:: Task inputs ::
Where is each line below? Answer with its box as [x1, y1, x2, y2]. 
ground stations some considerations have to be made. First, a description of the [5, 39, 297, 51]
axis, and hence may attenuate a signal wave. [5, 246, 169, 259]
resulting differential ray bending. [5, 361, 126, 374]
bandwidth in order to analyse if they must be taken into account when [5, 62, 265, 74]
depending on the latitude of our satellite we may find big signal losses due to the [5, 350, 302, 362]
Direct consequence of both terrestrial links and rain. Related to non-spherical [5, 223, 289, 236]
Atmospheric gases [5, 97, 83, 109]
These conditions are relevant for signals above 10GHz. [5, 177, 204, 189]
:::
**Problem details**
Please transcribe the records in full, keeping every word as it is.

**Exercise solution**
Where is each line below? Answer with its box as [x1, y1, x2, y2]. 
ground stations some considerations have to be made. First, a description of the [5, 39, 297, 51]
axis, and hence may attenuate a signal wave. [5, 246, 169, 259]
resulting differential ray bending. [5, 361, 126, 374]
bandwidth in order to analyse if they must be taken into account when [5, 62, 265, 74]
depending on the latitude of our satellite we may find big signal losses due to the [5, 350, 302, 362]
Direct consequence of both terrestrial links and rain. Related to non-spherical [5, 223, 289, 236]
Atmospheric gases [5, 97, 83, 109]
These conditions are relevant for signals above 10GHz. [5, 177, 204, 189]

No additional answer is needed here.